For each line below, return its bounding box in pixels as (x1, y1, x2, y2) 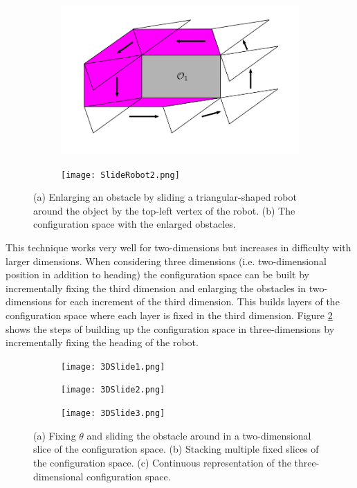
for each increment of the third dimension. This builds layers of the (55, 294, 340, 309)
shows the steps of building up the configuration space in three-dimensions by (6, 321, 335, 336)
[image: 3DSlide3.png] (61, 408, 165, 419)
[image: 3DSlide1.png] (61, 361, 165, 372)
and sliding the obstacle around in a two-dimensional (86, 428, 311, 442)
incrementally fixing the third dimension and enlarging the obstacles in (6, 280, 306, 295)
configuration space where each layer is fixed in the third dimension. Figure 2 (6, 308, 333, 323)
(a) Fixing (33, 428, 76, 442)
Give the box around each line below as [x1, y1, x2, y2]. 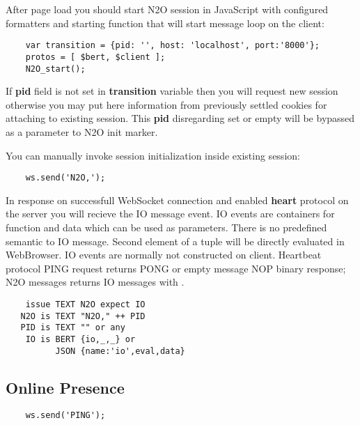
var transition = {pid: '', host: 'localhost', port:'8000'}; [25, 40, 320, 51]
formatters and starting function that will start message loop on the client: [6, 15, 324, 30]
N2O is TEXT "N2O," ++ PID [20, 311, 146, 321]
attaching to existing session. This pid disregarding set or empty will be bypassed [6, 111, 355, 125]
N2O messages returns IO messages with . [6, 275, 185, 289]
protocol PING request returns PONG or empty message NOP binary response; [6, 261, 346, 275]
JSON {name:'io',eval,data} [55, 346, 185, 356]
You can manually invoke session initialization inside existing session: [6, 148, 300, 162]

------------------------------------

#### What you are asked to do
Pictures excluded, repeat exactly the lines from the top of the material through the line with "for each increment", including both of those lines.

#### Answer section
For each line below, return its bounding box in pixels as (x1, y1, x2, y2) 
for each increment of the third dimension. This builds layers of the (55, 294, 340, 309)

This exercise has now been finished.